Just as President Donald Trump’s tariffs are wreaking havoc with American farmers and many manufacturers, his misguided immigration policies will inevitably impose a large and unnecessary burden on the nation’s healthcare system.
Rural communities, where support for the president has been strongest, will feel the pain first. But it will also ripple through major cities, where the healthcare workforce has become highly dependent on a steady stream of physicians, nurses and support staff born in other countries.
The partial government shutdown over funding for Trump’s border wall, the longest in U.S. history and still going strong as of this writing, sends an unmistakable signal to foreign-born healthcare workers that they’re not welcome here.

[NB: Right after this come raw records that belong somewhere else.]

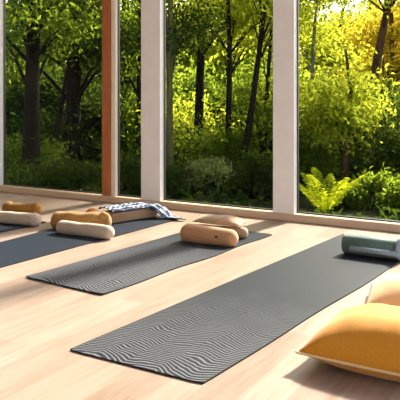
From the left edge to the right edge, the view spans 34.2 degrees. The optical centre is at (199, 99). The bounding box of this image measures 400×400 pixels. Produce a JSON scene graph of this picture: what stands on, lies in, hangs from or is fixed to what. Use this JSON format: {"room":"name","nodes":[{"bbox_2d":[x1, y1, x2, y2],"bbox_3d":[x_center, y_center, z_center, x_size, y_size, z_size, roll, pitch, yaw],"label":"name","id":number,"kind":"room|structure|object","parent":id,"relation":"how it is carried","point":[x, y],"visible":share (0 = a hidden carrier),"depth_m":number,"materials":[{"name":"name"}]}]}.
{"room":"exercise studio","nodes":[
{"label":"exercise studio","id":0,"kind":"room"},
{"bbox_2d":[0,191,399,399],"bbox_3d":[-2.164,1.060,2.805,9.800,0.120,7.580,0,0,31],"label":"floor","id":1,"kind":"structure","parent":0,"point":[40,322],"depth_m":2.91,"materials":[{"name":"brown wood"}]},
{"bbox_2d":[3,201,41,214],"bbox_3d":[-1.557,0.946,5.694,0.370,0.109,0.122,0,0,12],"label":"bolster","id":2,"kind":"object","parent":1,"relation":"on","point":[36,207],"visible":0.72,"depth_m":5.65,"materials":[{"name":"fabric"}]},
{"bbox_2d":[0,221,45,232],"bbox_3d":[-1.810,0.996,4.968,0.620,0.007,1.148,0,0,31],"label":"yoga mat","id":3,"kind":"object","parent":1,"relation":"on","point":[4,227],"visible":0.43,"depth_m":5.10,"materials":[{"name":"rubber"}]},
{"bbox_2d":[0,210,41,226],"bbox_3d":[-1.548,0.947,5.247,0.619,0.110,0.110,0,0,22],"label":"bolster","id":4,"kind":"object","parent":3,"relation":"on","point":[9,217],"visible":1,"depth_m":5.16,"materials":[{"name":"beige fabric"}]},
{"bbox_2d":[0,215,178,267],"bbox_3d":[-0.982,0.996,4.630,0.648,0.007,2.302,0,0,29],"label":"yoga mat","id":5,"kind":"object","parent":1,"relation":"on","point":[47,242],"visible":0.56,"depth_m":4.56,"materials":[{"name":"rubber"}]},
{"bbox_2d":[51,211,111,227],"bbox_3d":[-0.922,0.923,5.030,0.487,0.137,0.156,0,0,9],"label":"bolster","id":6,"kind":"object","parent":5,"relation":"on","point":[103,218],"visible":0.77,"depth_m":4.99,"materials":[{"name":"fabric"}]},
{"bbox_2d":[56,221,113,238],"bbox_3d":[-0.844,0.946,4.759,0.498,0.092,0.105,0,0,28],"label":"bolster","id":7,"kind":"object","parent":5,"relation":"on","point":[63,227],"visible":1,"depth_m":4.71,"materials":[{"name":"beige fabric"}]},
{"bbox_2d":[86,208,98,212],"bbox_3d":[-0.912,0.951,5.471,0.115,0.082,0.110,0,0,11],"label":"floor cushion","id":8,"kind":"object","parent":5,"relation":"on","point":[89,209],"visible":0.32,"depth_m":5.45,"materials":[{"name":"orange fabric"}]},
{"bbox_2d":[102,208,156,222],"bbox_3d":[-0.582,0.948,5.425,0.472,0.087,0.164,0,0,-43],"label":"cushion","id":9,"kind":"object","parent":5,"relation":"on","point":[117,216],"visible":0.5,"depth_m":5.34,"materials":[{"name":"beige fabric"}]},
{"bbox_2d":[99,202,185,219],"bbox_3d":[-0.499,0.925,5.438,0.700,0.128,0.368,0,0,-16],"label":"blanket","id":10,"kind":"object","parent":5,"relation":"on","point":[161,210],"visible":1,"depth_m":5.42,"materials":[{"name":"white fabric"}]},
{"bbox_2d":[26,231,271,294],"bbox_3d":[-0.222,0.994,4.227,0.610,0.011,1.818,0,0,34],"label":"yoga mat","id":11,"kind":"object","parent":1,"relation":"on","point":[120,269],"visible":0.75,"depth_m":3.94,"materials":[{"name":"rubber"}]},
{"bbox_2d":[180,223,238,246],"bbox_3d":[0.063,0.929,4.501,0.438,0.126,0.139,0,0,27],"label":"bolster","id":12,"kind":"object","parent":11,"relation":"on","point":[189,232],"visible":1,"depth_m":4.45,"materials":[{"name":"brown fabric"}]},
{"bbox_2d":[201,224,248,237],"bbox_3d":[0.141,0.953,4.739,0.434,0.078,0.092,0,0,19],"label":"bolster","id":13,"kind":"object","parent":11,"relation":"on","point":[242,232],"visible":0.34,"depth_m":4.66,"materials":[{"name":"fabric"}]},
{"bbox_2d":[192,214,246,225],"bbox_3d":[0.145,0.874,4.755,0.370,0.064,0.190,0,0,19],"label":"pillow","id":14,"kind":"object","parent":13,"relation":"on","point":[226,220],"visible":1,"depth_m":4.70,"materials":[{"name":"beige fabric"}]},
{"bbox_2d":[0,185,399,232],"bbox_3d":[-0.231,0.969,6.022,9.800,0.062,0.134,0,0,31],"label":"trim","id":15,"kind":"structure","parent":1,"relation":"on","point":[227,210],"depth_m":5.67,"materials":[{"name":"beige wood"}]},
{"bbox_2d":[0,0,3,184],"bbox_3d":[-2.270,-0.881,7.226,0.205,3.638,0.090,0,0,31],"label":"trim","id":16,"kind":"structure","parent":15,"relation":"on","point":[1,1],"depth_m":7.17,"materials":[{"name":"white paint"}]},
{"bbox_2d":[4,0,101,193],"bbox_3d":[-1.547,-0.881,6.824,1.447,3.636,0.022,0,0,31],"label":"window","id":17,"kind":"structure","parent":15,"relation":"attached to","point":[4,0],"depth_m":7.19,"materials":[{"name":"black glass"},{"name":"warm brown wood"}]},
{"bbox_2d":[102,0,117,195],"bbox_3d":[-0.877,-0.881,6.390,0.150,3.638,0.090,0,0,31],"label":"trim","id":18,"kind":"structure","parent":15,"relation":"on","point":[109,7],"depth_m":6.35,"materials":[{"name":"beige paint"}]},
{"bbox_2d":[118,0,140,197],"bbox_3d":[-0.659,-0.881,6.291,0.323,3.636,0.022,0,0,31],"label":"window","id":19,"kind":"structure","parent":15,"relation":"attached to","point":[118,0],"depth_m":6.36,"materials":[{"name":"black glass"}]},
{"bbox_2d":[141,0,163,200],"bbox_3d":[-0.442,-0.881,6.128,0.217,3.638,0.090,0,0,31],"label":"pillar","id":20,"kind":"structure","parent":15,"relation":"on","point":[152,11],"depth_m":6.08,"materials":[{"name":"white paint"}]},
{"bbox_2d":[164,0,272,209],"bbox_3d":[0.157,-0.881,5.801,1.144,3.636,0.022,0,0,31],"label":"window","id":21,"kind":"structure","parent":15,"relation":"attached to","point":[164,0],"depth_m":6.08,"materials":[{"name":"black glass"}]},
{"bbox_2d":[273,0,296,213],"bbox_3d":[0.715,-0.881,5.433,0.189,3.638,0.090,0,0,31],"label":"pillar","id":22,"kind":"structure","parent":15,"relation":"on","point":[284,11],"depth_m":5.38,"materials":[{"name":"white paint"}]},
{"bbox_2d":[297,0,399,222],"bbox_3d":[1.771,-0.881,4.831,2.239,3.636,0.022,0,0,31],"label":"window","id":23,"kind":"structure","parent":15,"relation":"attached to","point":[298,211],"depth_m":5.39,"materials":[{"name":"glass"},{"name":"white paint"}]},
{"bbox_2d":[70,233,399,383],"bbox_3d":[0.536,0.996,3.547,0.624,0.007,2.778,0,0,35],"label":"yoga mat","id":24,"kind":"object","parent":1,"relation":"on","point":[198,338],"visible":0.88,"depth_m":2.97,"materials":[{"name":"grey rubber"}]},
{"bbox_2d":[341,234,399,259],"bbox_3d":[1.099,0.920,4.118,0.385,0.142,0.154,0,0,33],"label":"bolster","id":25,"kind":"object","parent":24,"relation":"on","point":[354,244],"visible":1,"depth_m":4.08,"materials":[{"name":"green fabric"}]},
{"bbox_2d":[295,303,399,381],"bbox_3d":[0.799,0.900,2.424,0.771,0.200,0.462,0,0,29],"label":"pillow","id":26,"kind":"object","parent":1,"relation":"on","point":[364,339],"visible":1,"depth_m":2.35,"materials":[{"name":"yellow fabric"}]},
{"bbox_2d":[366,273,399,305],"bbox_3d":[1.031,0.920,3.114,0.440,0.161,0.400,0,0,19],"label":"pillow","id":27,"kind":"object","parent":1,"relation":"on","point":[385,290],"visible":0.74,"depth_m":3.04,"materials":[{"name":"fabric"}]},
{"label":"outside","id":28,"kind":"structure","parent":0,"visible":0},
{"bbox_2d":[6,144,399,219],"bbox_3d":[4.344,0.920,41.208,85.000,0.872,64.880,0,0,31],"label":"ground","id":29,"kind":"structure","parent":28,"point":[304,203],"depth_m":8.13,"materials":[{"name":"green plant"}]},
{"bbox_2d":[6,83,50,146],"bbox_3d":[-4.319,0.323,13.988,2.584,2.023,1.735,0,0,45],"label":"bush","id":30,"kind":"object","parent":29,"relation":"on","point":[6,83],"visible":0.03,"depth_m":13.52,"materials":[{"name":"green plant"}]},
{"bbox_2d":[6,59,65,153],"bbox_3d":[-3.475,0.099,13.535,2.418,2.351,1.742,0,0,31],"label":"bush","id":31,"kind":"object","parent":29,"relation":"on","point":[44,89],"visible":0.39,"depth_m":13.32,"materials":[{"name":"green plant"}]},
{"bbox_2d":[6,1,65,140],"bbox_3d":[-4.025,-1.315,14.256,2.938,5.208,3.647,0,0,27],"label":"broadleaf tree","id":32,"kind":"object","parent":29,"relation":"on","point":[13,75],"visible":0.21,"depth_m":13.59,"materials":[{"name":"green plant"}]},
{"bbox_2d":[6,0,67,73],"bbox_3d":[-5.822,-1.499,19.967,5.389,5.474,2.948,0,0,24],"label":"broadleaf tree","id":33,"kind":"object","parent":29,"relation":"on","point":[46,67],"visible":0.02,"depth_m":19.30,"materials":[{"name":"green plant"}]},
{"bbox_2d":[6,124,81,171],"bbox_3d":[-2.955,0.853,10.590,2.133,0.954,1.519,0,0,6],"label":"shrub","id":34,"kind":"object","parent":29,"relation":"on","point":[48,151],"visible":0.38,"depth_m":10.36,"materials":[{"name":"green plant"}]},
{"bbox_2d":[6,157,93,189],"bbox_3d":[-2.416,1.095,9.425,1.401,0.548,1.910,0,0,-40],"label":"shrub","id":35,"kind":"object","parent":29,"relation":"on","point":[16,175],"visible":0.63,"depth_m":8.96,"materials":[{"name":"green plant"}]},
{"bbox_2d":[6,0,101,165],"bbox_3d":[-2.369,-1.909,10.486,3.853,6.502,3.312,0,0,31],"label":"broadleaf tree","id":36,"kind":"object","parent":29,"relation":"on","point":[34,21],"visible":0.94,"depth_m":9.93,"materials":[{"name":"green plant"}]},
{"bbox_2d":[16,153,120,192],"bbox_3d":[-1.889,1.056,9.209,1.357,0.639,1.474,0,0,-19],"label":"shrub","id":37,"kind":"object","parent":29,"relation":"on","point":[86,172],"visible":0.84,"depth_m":8.93,"materials":[{"name":"green plant"}]},
{"bbox_2d":[6,0,140,166],"bbox_3d":[-2.603,-2.928,12.181,3.708,8.506,3.317,0,0,22],"label":"broadleaf tree","id":38,"kind":"object","parent":29,"relation":"on","point":[70,132],"visible":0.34,"depth_m":11.93,"materials":[{"name":"green plant"}]},
{"bbox_2d":[46,72,131,161],"bbox_3d":[-2.301,0.230,13.359,2.278,2.143,1.792,0,0,-5],"label":"bush","id":39,"kind":"object","parent":29,"relation":"on","point":[97,90],"visible":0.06,"depth_m":13.14,"materials":[{"name":"green plant"}]},
{"bbox_2d":[46,1,133,92],"bbox_3d":[-3.834,-1.442,20.888,5.632,5.414,3.201,0,0,31],"label":"broadleaf tree","id":40,"kind":"object","parent":29,"relation":"on","point":[60,69],"visible":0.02,"depth_m":20.50,"materials":[{"name":"green plant"}]},
{"bbox_2d":[52,0,136,147],"bbox_3d":[-1.957,-0.993,11.320,2.529,4.679,2.820,0,0,-21],"label":"sapling","id":41,"kind":"object","parent":29,"relation":"on","point":[66,75],"visible":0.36,"depth_m":11.09,"materials":[{"name":"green plant"}]},
{"bbox_2d":[57,0,178,94],"bbox_3d":[-2.809,-1.865,19.890,4.758,6.326,2.836,0,0,44],"label":"broadleaf tree","id":42,"kind":"object","parent":29,"relation":"on","point":[90,0],"visible":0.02,"depth_m":19.40,"materials":[{"name":"green plant"}]},
{"bbox_2d":[98,150,140,193],"bbox_3d":[-1.004,1.031,9.469,1.276,0.657,1.078,0,0,13],"label":"shrub","id":43,"kind":"object","parent":29,"relation":"on","point":[127,165],"visible":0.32,"depth_m":9.20,"materials":[{"name":"green plant"}]},
{"bbox_2d":[58,0,188,166],"bbox_3d":[-1.323,-2.684,12.843,3.390,8.002,3.379,0,0,25],"label":"broadleaf tree","id":44,"kind":"object","parent":29,"relation":"on","point":[126,32],"visible":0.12,"depth_m":12.32,"materials":[{"name":"green plant"}]},
{"bbox_2d":[83,70,179,96],"bbox_3d":[-1.641,0.218,14.098,1.661,2.158,2.610,0,0,-44],"label":"bush","id":45,"kind":"object","parent":29,"relation":"on","point":[135,70],"visible":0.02,"depth_m":13.86,"materials":[{"name":"green plant"}]},
{"bbox_2d":[78,0,210,160],"bbox_3d":[-1.055,-1.757,11.793,2.832,6.201,2.726,0,0,31],"label":"broadleaf tree","id":46,"kind":"object","parent":29,"relation":"on","point":[137,95],"visible":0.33,"depth_m":11.46,"materials":[{"name":"green plant"}]},
{"bbox_2d":[128,154,192,198],"bbox_3d":[-0.509,1.014,8.680,1.014,0.612,0.921,0,0,-33],"label":"shrub","id":47,"kind":"object","parent":29,"relation":"on","point":[175,176],"visible":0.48,"depth_m":8.57,"materials":[{"name":"green plant"}]},
{"bbox_2d":[101,0,235,193],"bbox_3d":[-0.231,-1.191,9.342,2.825,5.001,3.329,0,0,-29],"label":"broadleaf tree","id":48,"kind":"object","parent":29,"relation":"on","point":[172,32],"visible":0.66,"depth_m":8.98,"materials":[{"name":"green plant"}]},
{"bbox_2d":[132,84,221,156],"bbox_3d":[-0.780,0.456,13.289,2.876,1.729,1.547,0,0,28],"label":"bush","id":49,"kind":"object","parent":29,"relation":"on","point":[178,92],"visible":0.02,"depth_m":12.98,"materials":[{"name":"green plant"}]},
{"bbox_2d":[120,3,245,92],"bbox_3d":[-0.908,-1.306,19.974,5.188,5.073,2.963,0,0,27],"label":"broadleaf tree","id":50,"kind":"object","parent":29,"relation":"on","point":[212,51],"visible":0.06,"depth_m":19.32,"materials":[{"name":"green plant"}]},
{"bbox_2d":[166,51,222,156],"bbox_3d":[-0.295,-0.054,14.259,2.538,2.695,1.769,0,0,31],"label":"bush","id":51,"kind":"object","parent":29,"relation":"on","point":[193,77],"visible":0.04,"depth_m":13.87,"materials":[{"name":"green plant"}]},
{"bbox_2d":[124,0,271,160],"bbox_3d":[-0.025,-1.503,11.393,3.406,5.604,3.059,0,0,31],"label":"broadleaf tree","id":52,"kind":"object","parent":29,"relation":"on","point":[199,107],"visible":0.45,"depth_m":10.96,"materials":[{"name":"green plant"}]},
{"bbox_2d":[6,143,399,220],"bbox_3d":[-1.300,1.119,13.376,16.131,0.588,10.570,0,0,31],"label":"undergrowth","id":53,"kind":"object","parent":29,"relation":"on","point":[246,202],"visible":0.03,"depth_m":8.27,"materials":[{"name":"green plant"}]},
{"bbox_2d":[180,154,233,193],"bbox_3d":[0.148,1.024,8.957,0.899,0.562,0.803,0,0,31],"label":"shrub","id":54,"kind":"object","parent":29,"relation":"on","point":[207,170],"visible":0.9,"depth_m":8.79,"materials":[{"name":"green plant"}]},
{"bbox_2d":[173,68,260,155],"bbox_3d":[0.274,0.295,13.384,2.584,1.979,1.671,0,0,23],"label":"bush","id":55,"kind":"object","parent":29,"relation":"on","point":[210,92],"visible":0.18,"depth_m":13.03,"materials":[{"name":"green plant"}]},
{"bbox_2d":[176,114,269,173],"bbox_3d":[0.239,0.730,10.178,1.609,1.098,1.250,0,0,31],"label":"shrub","id":56,"kind":"object","parent":29,"relation":"on","point":[234,146],"visible":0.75,"depth_m":9.99,"materials":[{"name":"green plant"}]},
{"bbox_2d":[167,0,310,166],"bbox_3d":[0.384,-1.035,10.691,3.031,4.603,3.528,0,0,31],"label":"broadleaf tree","id":57,"kind":"object","parent":29,"relation":"on","point":[229,48],"visible":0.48,"depth_m":10.34,"materials":[{"name":"green plant"}]},
{"bbox_2d":[177,16,306,90],"bbox_3d":[0.957,-1.200,19.913,5.178,4.735,3.130,0,0,31],"label":"broadleaf tree","id":58,"kind":"object","parent":29,"relation":"on","point":[247,54],"visible":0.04,"depth_m":19.52,"materials":[{"name":"green plant"}]},
{"bbox_2d":[224,83,272,156],"bbox_3d":[0.952,0.306,13.873,2.561,1.912,1.932,0,0,-3],"label":"bush","id":59,"kind":"object","parent":29,"relation":"on","point":[259,83],"visible":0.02,"depth_m":13.32,"materials":[{"name":"green plant"}]},
{"bbox_2d":[212,145,302,199],"bbox_3d":[0.724,0.943,8.473,0.996,0.753,1.098,0,0,-36],"label":"shrub","id":60,"kind":"object","parent":29,"relation":"on","point":[258,172],"visible":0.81,"depth_m":8.33,"materials":[{"name":"green plant"}]},
{"bbox_2d":[202,0,331,156],"bbox_3d":[1.151,-0.837,11.293,2.653,4.222,3.182,0,0,24],"label":"broadleaf tree","id":61,"kind":"object","parent":29,"relation":"on","point":[264,123],"visible":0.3,"depth_m":10.96,"materials":[{"name":"green plant"}]},
{"bbox_2d":[224,58,320,155],"bbox_3d":[1.419,0.150,13.329,1.660,2.263,2.558,0,0,-42],"label":"bush","id":62,"kind":"object","parent":29,"relation":"on","point":[234,78],"visible":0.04,"depth_m":13.16,"materials":[{"name":"green plant"}]},
{"bbox_2d":[200,0,345,171],"bbox_3d":[1.389,-0.926,10.062,3.072,4.392,3.060,0,0,9],"label":"broadleaf tree","id":63,"kind":"object","parent":29,"relation":"on","point":[263,4],"visible":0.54,"depth_m":9.91,"materials":[{"name":"green plant"}]},
{"bbox_2d":[225,3,343,79],"bbox_3d":[2.494,-1.074,19.970,3.192,4.560,4.535,0,0,-44],"label":"broadleaf tree","id":64,"kind":"object","parent":29,"relation":"on","point":[328,55],"visible":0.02,"depth_m":19.41,"materials":[{"name":"green plant"}]},
{"bbox_2d":[267,116,344,186],"bbox_3d":[1.538,0.749,9.460,1.372,1.062,1.154,0,0,31],"label":"shrub","id":65,"kind":"object","parent":29,"relation":"on","point":[315,157],"visible":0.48,"depth_m":9.20,"materials":[{"name":"green plant"}]},
{"bbox_2d":[268,0,362,70],"bbox_3d":[3.838,-1.258,21.879,5.187,4.892,2.996,0,0,35],"label":"broadleaf tree","id":66,"kind":"object","parent":29,"relation":"on","point":[310,0],"visible":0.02,"depth_m":21.18,"materials":[{"name":"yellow plant"}]},
{"bbox_2d":[249,0,389,148],"bbox_3d":[1.970,-0.713,11.363,2.944,3.974,2.892,0,0,-42],"label":"broadleaf tree","id":67,"kind":"object","parent":29,"relation":"on","point":[323,33],"visible":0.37,"depth_m":11.16,"materials":[{"name":"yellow plant"}]},
{"bbox_2d":[299,167,370,212],"bbox_3d":[1.429,1.067,7.473,0.900,0.532,0.898,0,0,-34],"label":"fern","id":68,"kind":"object","parent":29,"relation":"on","point":[328,199],"visible":0.93,"depth_m":7.40,"materials":[{"name":"green plant"}]},
{"bbox_2d":[300,61,395,152],"bbox_3d":[2.777,0.214,13.425,2.643,2.080,1.525,0,0,22],"label":"bush","id":69,"kind":"object","parent":29,"relation":"on","point":[301,61],"visible":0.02,"depth_m":13.22,"materials":[{"name":"green plant"}]},
{"bbox_2d":[315,0,380,50],"bbox_3d":[5.794,-1.313,22.019,5.096,5.071,3.084,0,0,23],"label":"broadleaf tree","id":70,"kind":"object","parent":29,"relation":"on","point":[369,4],"visible":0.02,"depth_m":21.75,"materials":[{"name":"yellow plant"}]},
{"bbox_2d":[299,49,399,181],"bbox_3d":[2.011,0.295,9.248,1.941,2.002,2.355,0,0,31],"label":"broadleaf tree","id":71,"kind":"object","parent":29,"relation":"on","point":[344,116],"visible":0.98,"depth_m":8.91,"materials":[{"name":"green plant"}]},
{"bbox_2d":[299,2,399,83],"bbox_3d":[4.618,-1.098,20.324,4.815,4.569,3.088,0,0,23],"label":"broadleaf tree","id":72,"kind":"object","parent":29,"relation":"on","point":[363,9],"visible":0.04,"depth_m":20.01,"materials":[{"name":"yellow plant"}]},
{"bbox_2d":[302,0,399,173],"bbox_3d":[3.181,-0.831,10.913,3.096,4.249,3.242,0,0,31],"label":"broadleaf tree","id":73,"kind":"object","parent":29,"relation":"on","point":[388,4],"visible":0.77,"depth_m":10.67,"materials":[{"name":"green plant"}]},
{"bbox_2d":[325,181,377,209],"bbox_3d":[1.824,1.169,7.949,0.683,0.365,0.708,0,0,31],"label":"shrub","id":74,"kind":"object","parent":29,"relation":"on","point":[357,200],"visible":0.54,"depth_m":7.76,"materials":[{"name":"green plant"}]},
{"bbox_2d":[315,58,399,175],"bbox_3d":[2.776,0.320,10.023,2.702,1.902,2.447,0,0,36],"label":"broadleaf tree","id":75,"kind":"object","parent":29,"relation":"on","point":[397,104],"visible":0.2,"depth_m":9.82,"materials":[{"name":"green plant"}]},
{"bbox_2d":[324,0,399,128],"bbox_3d":[3.967,-1.040,13.204,2.506,4.603,3.163,0,0,-18],"label":"broadleaf tree","id":76,"kind":"object","parent":29,"relation":"on","point":[370,30],"visible":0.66,"depth_m":13.05,"materials":[{"name":"yellow plant"}]},
{"bbox_2d":[332,12,399,86],"bbox_3d":[6.104,-1.054,19.939,5.090,4.570,3.182,0,0,31],"label":"broadleaf tree","id":77,"kind":"object","parent":29,"relation":"on","point":[381,12],"visible":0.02,"depth_m":19.92,"materials":[{"name":"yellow plant"}]},
{"bbox_2d":[334,110,399,178],"bbox_3d":[2.576,0.714,8.962,1.560,1.185,1.299,0,0,31],"label":"shrub","id":78,"kind":"object","parent":29,"relation":"on","point":[369,161],"visible":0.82,"depth_m":8.87,"materials":[{"name":"green plant"}]},
{"bbox_2d":[342,161,399,211],"bbox_3d":[2.287,1.048,7.849,1.201,0.612,0.974,0,0,31],"label":"shrub","id":79,"kind":"object","parent":29,"relation":"on","point":[378,183],"visible":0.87,"depth_m":7.76,"materials":[{"name":"green plant"}]}
]}

The administration’s anti-immigration stance fails to recognize the extent to which providers now depend on foreign-born workers. A JAMA study in early December found nearly 30% of the physician workforce is foreign-born. Nearly a quarter of those doctors are not citizens. In many rural and impoverished communities, 1 in 3 doctors are foreign-trained and likely visa-holding immigrants, according to the American Immigration Council.
On the other end of the wage spectrum, 24% of nursing, home health and psychiatric aides are foreign-born, according to a 2017 analysis by the Migration Policy Institute. In California, New Jersey and New York, the number is more than half. Some are working here without legal documentation.
It’s important to remember that over the past decade, the healthcare industry served as America’s last-resort hiring hall. During the 2008-09 recession, the sector added over 5 million jobs, offsetting about a third of the devastating job losses in the rest of the economy.
In the years since 2010, when the recovery began, the pace of healthcare job growth fell off significantly. Yet hospitals, physician offices and other providers still added over 2.5 million jobs. The Bureau of Labor Statistics projects healthcare support staff occupations will remain among the fastest-growing job categories in the decade ahead.
Will native-born Americans take those jobs if immigrants fail to show up? If history is any guide, it will require a substantial hike in pay and benefits for those positions to attract workers, especially given the current job market with its growing number of higher-paying alternatives.
As I’ve argued in this space before, the bottom half of the healthcare workforce deserves an increase in wages and benefits. They also should be given better training and more responsibilities as part of the sector’s overall effort to improve quality and raise efficiency.
But taking that high road has major implications. In the short run, it will raise costs for healthcare payers, whether it’s the government or private insurers. Are they prepared to step up to the plate and lift reimbursement rates for services like home health and behavioral health, which now employ large numbers of the foreign-born?
In the long run, the high-road wage strategy will reduce spending since it will hasten the ongoing shift away from high-cost, acute-care settings. Even with higher wages, treatment at home or within assisted-living and skilled-nursing facilities still costs less.
But it will also slow the pace of hiring and change the composition of the healthcare workforce. An America with better-trained aides and technicians capable of delivering more efficient outpatient care won’t end the need for more doctors. We’re still an aging society. But it will change the required skill mix.
It will raise the demand for primary-care physicians capable of coordinating care and preventing chronic disease. It will reduce demand for specialists who earn outsized incomes from their fee-for-service procedures delivered in hospitals.
Primary-care slots are precisely what foreign-born doctors have trained for and are willing to take. Those are precisely the people Trump is scaring away with his cruel and counter-productive immigration policies.